Lots of people! For a full list of those involved, see the CREDITS file within the BLIS framework source distribution.

Who funded the development of BLIS?

BLIS was primarily funded by grants from Microsoft, Intel, Texas Instruments, AMD, Huawei, Oracle, and Facebook as well as grants from the National Science Foundation (Awards CCF-0917167 ACI-1148125/1340293, and CCF-1320112).

Reminder: Any opinions, findings and conclusions or recommendations expressed in this material are those of the author(s) and do not necessarily reflect the views of the National Science Foundation (NSF).

I found a bug. How do I report it?

If you think you've found a bug, we request that you open an issue. Don't be shy! Really, it's the best and most convenient way for us to track your issues/bugs/concerns. Other discussions that are not primarily bug-reports should take place via the blis-devel mailing list.

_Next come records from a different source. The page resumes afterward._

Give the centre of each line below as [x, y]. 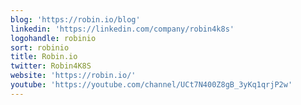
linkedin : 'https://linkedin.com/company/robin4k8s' [122, 29]
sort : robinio [40, 47]
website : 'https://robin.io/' [73, 76]
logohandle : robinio [53, 38]
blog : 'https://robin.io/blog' [75, 19]
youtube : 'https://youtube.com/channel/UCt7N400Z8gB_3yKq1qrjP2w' [151, 85]
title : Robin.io [44, 57]
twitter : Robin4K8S [51, 66]
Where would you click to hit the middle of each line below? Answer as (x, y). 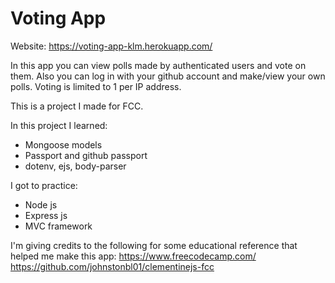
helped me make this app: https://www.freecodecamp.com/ (133, 256)
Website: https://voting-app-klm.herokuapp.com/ (111, 46)
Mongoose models (63, 144)
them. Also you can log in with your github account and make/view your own (168, 76)
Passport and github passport (86, 155)
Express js (46, 215)
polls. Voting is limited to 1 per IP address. (96, 86)
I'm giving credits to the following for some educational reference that (154, 245)
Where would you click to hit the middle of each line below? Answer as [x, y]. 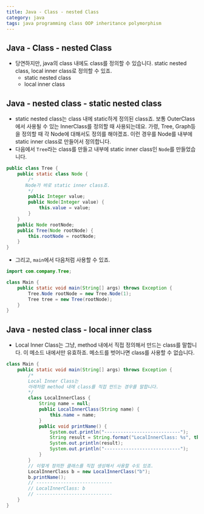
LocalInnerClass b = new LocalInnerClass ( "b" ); [89, 471]
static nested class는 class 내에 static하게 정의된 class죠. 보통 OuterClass [105, 119]
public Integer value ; [57, 196]
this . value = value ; [65, 208]
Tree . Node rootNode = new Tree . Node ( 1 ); [80, 293]
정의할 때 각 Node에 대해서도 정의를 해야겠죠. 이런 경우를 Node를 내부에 [107, 134]
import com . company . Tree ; [39, 271]
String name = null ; [65, 404]
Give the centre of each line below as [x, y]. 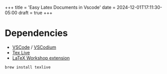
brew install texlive [28, 67]
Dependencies [36, 33]
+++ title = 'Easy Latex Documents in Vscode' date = [60, 7]
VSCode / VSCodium [34, 47]
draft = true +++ [35, 13]
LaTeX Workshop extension [41, 58]
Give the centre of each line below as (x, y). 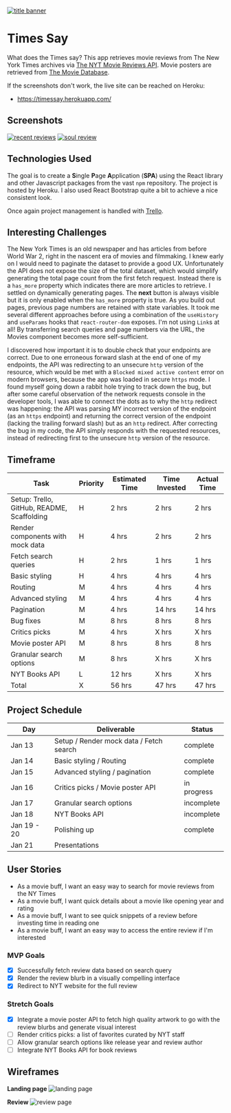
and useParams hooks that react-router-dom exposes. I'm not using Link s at (113, 322)
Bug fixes (26, 621)
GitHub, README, (39, 508)
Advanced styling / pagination (102, 772)
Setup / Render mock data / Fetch (108, 741)
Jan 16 (22, 787)
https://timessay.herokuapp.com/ (64, 99)
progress (198, 792)
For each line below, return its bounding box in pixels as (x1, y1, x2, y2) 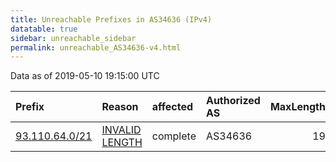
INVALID (101, 123, 142, 137)
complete (151, 129, 197, 143)
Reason (101, 100, 139, 114)
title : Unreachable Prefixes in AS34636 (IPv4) (10, 14, 213, 25)
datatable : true (10, 24, 78, 34)
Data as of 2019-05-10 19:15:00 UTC (10, 70, 160, 82)
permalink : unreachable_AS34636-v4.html (10, 42, 182, 53)
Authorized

How do I request a new feature?

Feature requests should also be submitted by opening a new issue.

What is the difference between this version of BLIS and the one that AMD maintains?

AMD has chosen BLIS as the open-source foundation for the BLAS component of their AMD Optimizing CPU Libraries (AOCL) toolkit. Our group enjoys a great collaboration and partnership with AMD, and we are pleased to have their enthusiastic support for our project.

At a technical level, AMD's fork of BLIS is considered to be a downstream variant. AMD uses their fork to develop optimizations specific to AMD hardware. Occasionally, AMD will submit pull requests to merge their features, enhancements, and fixes back into our "plain vanilla" upstream repository. So our upstream BLIS will eventually contain most of the modifications originally developed by AMD in their fork, but with a lag. Similarly, features introduced into the upstream BLIS may not be immediately available in AMD's fork, but eventually their team will perform a merge and synchronize with our latest code.

AMD also uses a different versioning system for AOCL which is independent of the versions used by the upstream BLIS project.

Who do I contact if I have a question about the AMD version of BLIS?

For questions or support regarding AMD's fork of BLIS, please contact the AMD Optimizing CPU Libraries group at [email protected].

Where did you get the photo for the BLIS logo / mascot?

The sleeping "BLIS cat" photo was taken by Petar Mitchev and is used with his permission.